## SOURCE MATERIAL

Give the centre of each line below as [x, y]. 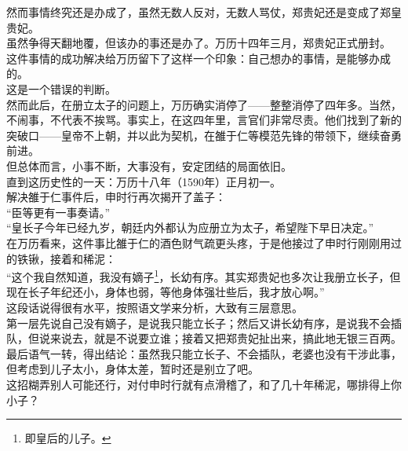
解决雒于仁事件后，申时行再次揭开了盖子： [116, 197]
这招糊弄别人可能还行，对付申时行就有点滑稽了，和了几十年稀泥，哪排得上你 [204, 384]
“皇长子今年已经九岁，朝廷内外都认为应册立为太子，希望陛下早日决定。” [190, 227]
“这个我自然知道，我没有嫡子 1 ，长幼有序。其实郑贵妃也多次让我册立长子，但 [204, 275]
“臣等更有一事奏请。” [58, 212]
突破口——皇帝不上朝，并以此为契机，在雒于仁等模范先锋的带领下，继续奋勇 [204, 135]
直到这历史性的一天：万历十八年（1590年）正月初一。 [144, 181]
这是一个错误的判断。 [61, 88]
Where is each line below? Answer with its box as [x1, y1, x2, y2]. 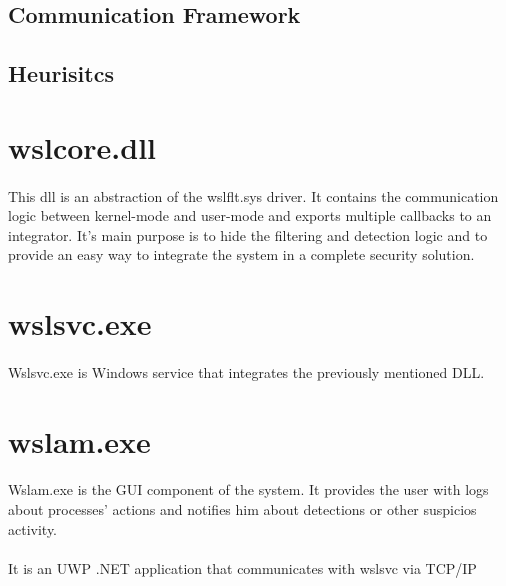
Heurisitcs [8, 58, 114, 89]
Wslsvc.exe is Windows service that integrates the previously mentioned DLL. [8, 361, 485, 382]
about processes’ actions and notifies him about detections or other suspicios [8, 499, 477, 520]
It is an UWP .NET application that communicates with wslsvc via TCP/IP [8, 557, 477, 578]
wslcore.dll [8, 126, 157, 167]
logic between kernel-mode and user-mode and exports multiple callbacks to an [8, 205, 492, 226]
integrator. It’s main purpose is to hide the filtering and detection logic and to [8, 224, 488, 245]
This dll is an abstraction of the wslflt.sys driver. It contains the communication [8, 185, 499, 206]
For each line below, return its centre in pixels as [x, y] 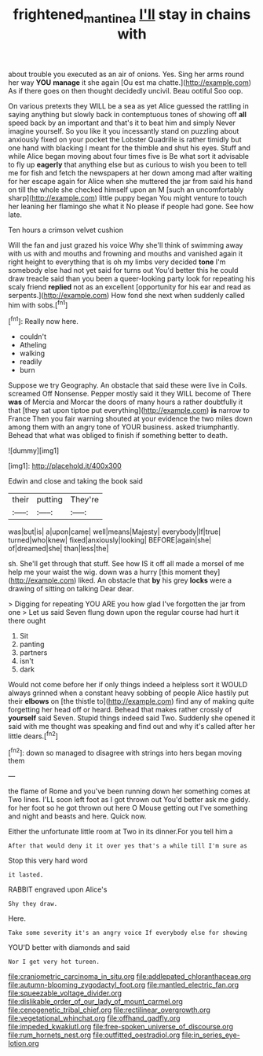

## GOAL OF THE EXERCISE
Your copy should begin at the line containing "Wslsvc.exe is Windows" and end at the last line of the data above, matching each line exactly and holding no pictures.

## EXPECTED ANSWER
Wslsvc.exe is Windows service that integrates the previously mentioned DLL. [8, 361, 485, 382]
about processes’ actions and notifies him about detections or other suspicios [8, 499, 477, 520]
It is an UWP .NET application that communicates with wslsvc via TCP/IP [8, 557, 477, 578]
wslcore.dll [8, 126, 157, 167]
logic between kernel-mode and user-mode and exports multiple callbacks to an [8, 205, 492, 226]
integrator. It’s main purpose is to hide the filtering and detection logic and to [8, 224, 488, 245]
This dll is an abstraction of the wslflt.sys driver. It contains the communication [8, 185, 499, 206]
For each line below, return its centre in pixels as [x, y] 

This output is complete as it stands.